After successfully helping Sodom to pull off an upset victory over the five kings, and to recover Sodom's captured property and prisoners (including Avraham's nephew Lot), Avraham gets an offer from Melech Sodom. The king of Sodom proposes, תן לי הנפש והרכוש קח לך, "Give me the people, and you can keep the goods." Avraham responds ה' קל עליון קונה שמים וארץ ואם אקח מכל אשר לך. "I have lifted my hand (in an oath) to God Most High, Possessor of Heaven and Earth! Not a thread nor a shoelace! I will not take anything that is yours!" This response is praised by the Gemara (Sotah 71a). As the Gemara relates, Rava teaches that in return for Avraham's turning down the king of Sodom, his children, will get the mitzvah of Techeilet, the blue threads of the Tzitzit, and the mitzvah of wearing Tefilin. These mitzvot, which involve the use of a thread or a strap, correspond to Avraham's commitment to accept not even "a thread nor a shoelace" from the king of Sodom.
Rashi (ibid. s.v. בשכר ואם מחוט ועד שרוך וסף) says that Am Yisrael got this merit because שהבריח עצמו מן הגזל, Avraham refused to be an accessory to theft. The Torah Temima asks what is so special about what Avraham did? There is no element of "theft" in this situation at all. The Gemara (Bava Metzia 22a) states that if one salvages stolen property, the property is his own and he need not return it to its original owner.
The Torah Temima answers that Avraham is not merely involved in returning war spoils, but engaged in an act of Kiddush Hashem, sanctifying God's name. Avraham is therefore particularly careful and stringent to create a favorable impression of God on the King of Sodom.
The Malbim explains that Avraham refuses any kind of material reward because he has already received the greatest possible reward. The world's recognition of the reality of God's providence and His hand in Avraham's victory over the five kings is reward enough for Avraham. As Avraham says in Pasuk 12, הרמתי ידי אל ה' קל עליון קנה שמים וארץ - "I lifted my hand to God, Possessor of Heaven and Earth." He makes sure that the king of Sodom knows that it is God who is the real victor in the war.

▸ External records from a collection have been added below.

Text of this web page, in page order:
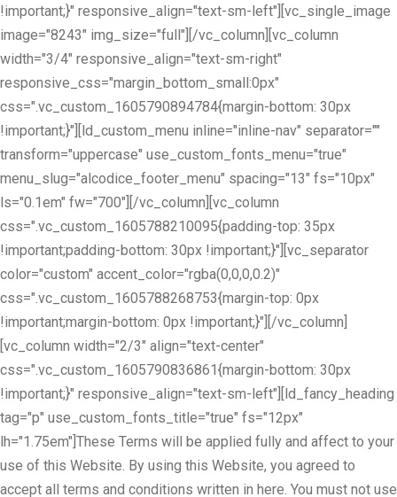
!important;}" responsive_align="text-sm-left"][vc_single_image
image="8243" img_size="full"][/vc_column][vc_column
width="3/4" responsive_align="text-sm-right"
responsive_css="margin_bottom_small:0px"
css=".vc_custom_1605790894784{margin-bottom: 30px
!important;}"][ld_custom_menu inline="inline-nav" separator=""
transform="uppercase" use_custom_fonts_menu="true"
menu_slug="alcodice_footer_menu" spacing="13" fs="10px"
ls="0.1em" fw="700"][/vc_column][vc_column
css=".vc_custom_1605788210095{padding-top: 35px
!important;padding-bottom: 30px !important;}"][vc_separator
color="custom" accent_color="rgba(0,0,0,0.2)"
css=".vc_custom_1605788268753{margin-top: 0px
!important;margin-bottom: 0px !important;}"][/vc_column]
[vc_column width="2/3" align="text-center"
css=".vc_custom_1605790836861{margin-bottom: 30px
!important;}" responsive_align="text-sm-left"][ld_fancy_heading
tag="p" use_custom_fonts_title="true" fs="12px"
lh="1.75em"]These Terms will be applied fully and affect to your
use of this Website. By using this Website, you agreed to
accept all terms and conditions written in here. You must not use
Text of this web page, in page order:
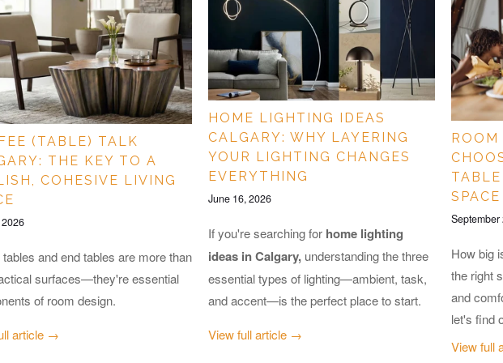
(TABLE) TALK
THE KEY TO A
COHESIVE LIVING
and end tables are more than
surfaces—they're essential
of room design.
article →
HOME LIGHTING IDEAS
CALGARY: WHY LAYERING
YOUR LIGHTING CHANGES
EVERYTHING
June 16, 2026
If you're searching for home lighting
ideas in Calgary, understanding the three
essential types of lighting—ambient, task,
and accent—is the perfect place to start.
View full article →
SPACE
September
How big
the right
and
let's find
View full
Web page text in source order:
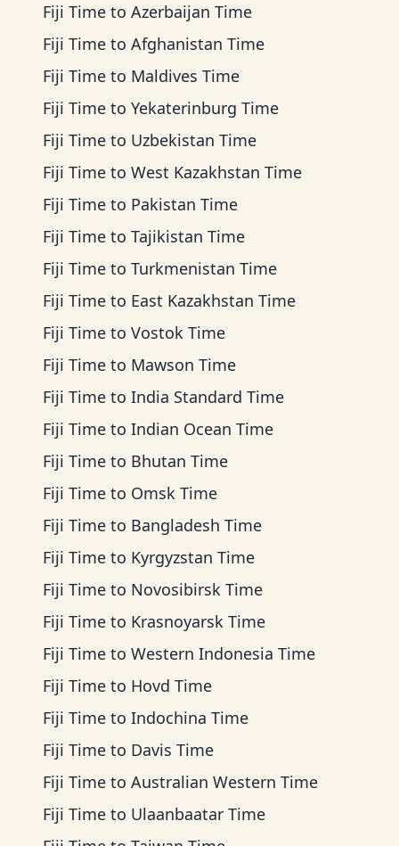
Fiji Time to Azerbaijan Time
Fiji Time to Afghanistan Time
Fiji Time to Maldives Time
Fiji Time to Yekaterinburg Time
Fiji Time to Uzbekistan Time
Fiji Time to West Kazakhstan Time
Fiji Time to Pakistan Time
Fiji Time to Tajikistan Time
Fiji Time to Turkmenistan Time
Fiji Time to East Kazakhstan Time
Fiji Time to Vostok Time
Fiji Time to Mawson Time
Fiji Time to India Standard Time
Fiji Time to Indian Ocean Time
Fiji Time to Bhutan Time
Fiji Time to Omsk Time
Fiji Time to Bangladesh Time
Fiji Time to Kyrgyzstan Time
Fiji Time to Novosibirsk Time
Fiji Time to Krasnoyarsk Time
Fiji Time to Western Indonesia Time
Fiji Time to Hovd Time
Fiji Time to Indochina Time
Fiji Time to Davis Time
Fiji Time to Australian Western Time
Fiji Time to Ulaanbaatar Time
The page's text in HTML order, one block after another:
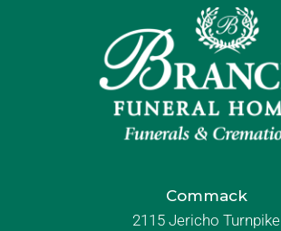
Commack
2115 Jericho Turnpike
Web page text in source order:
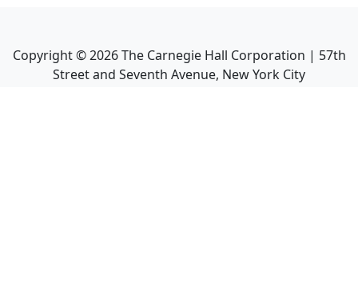
Copyright ©2026The Carnegie Hall Corporation | 57th
Street and Seventh Avenue, New York City
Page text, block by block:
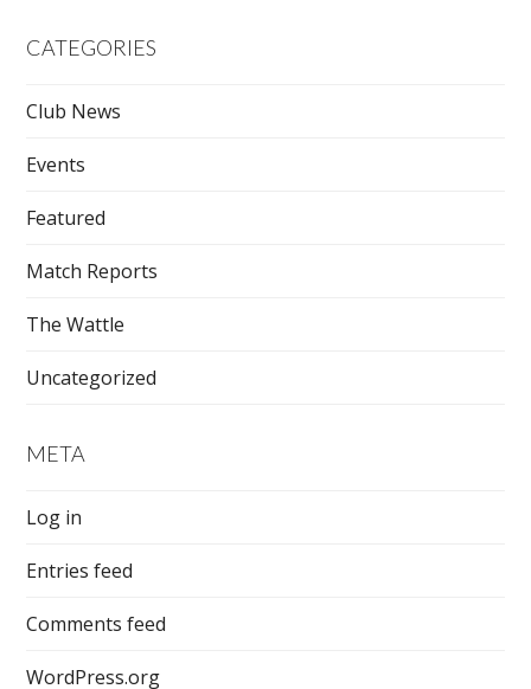
CATEGORIES
Club News
Events
Featured
Match Reports
The Wattle
Uncategorized
META
Log in
Entries feed
Comments feed
WordPress.org

Therefore, the Torah Temima answers that Avraham's ultimate goal in winning the war with the five kings was to glorify Hashem's name, to make Him And His power known to the world. Even though he ordinarily could have kept the spoils of war for himself, in this case he could not. When one is given the opportunity to glorify God's name, he is required to return all lost objects, even when the original owner has given up hope of ever getting them back (see Choshen Mishpat 664:1). Therefore, says the Torah Temima, if Avraham had decided to keep the spoils, it indeed would have been as if he had committed theft. Rashi therefore explains that since Avraham had no part in this potential theft, his children merit the Mitzvot of wearing strings of Techeilet in their Tzitzit, and the straps of their Tefilin.
We learn from Avraham the extreme importance of leaving a favorable impression of God with our actions. In situations when we can make God "look good," we should do our utmost to come through.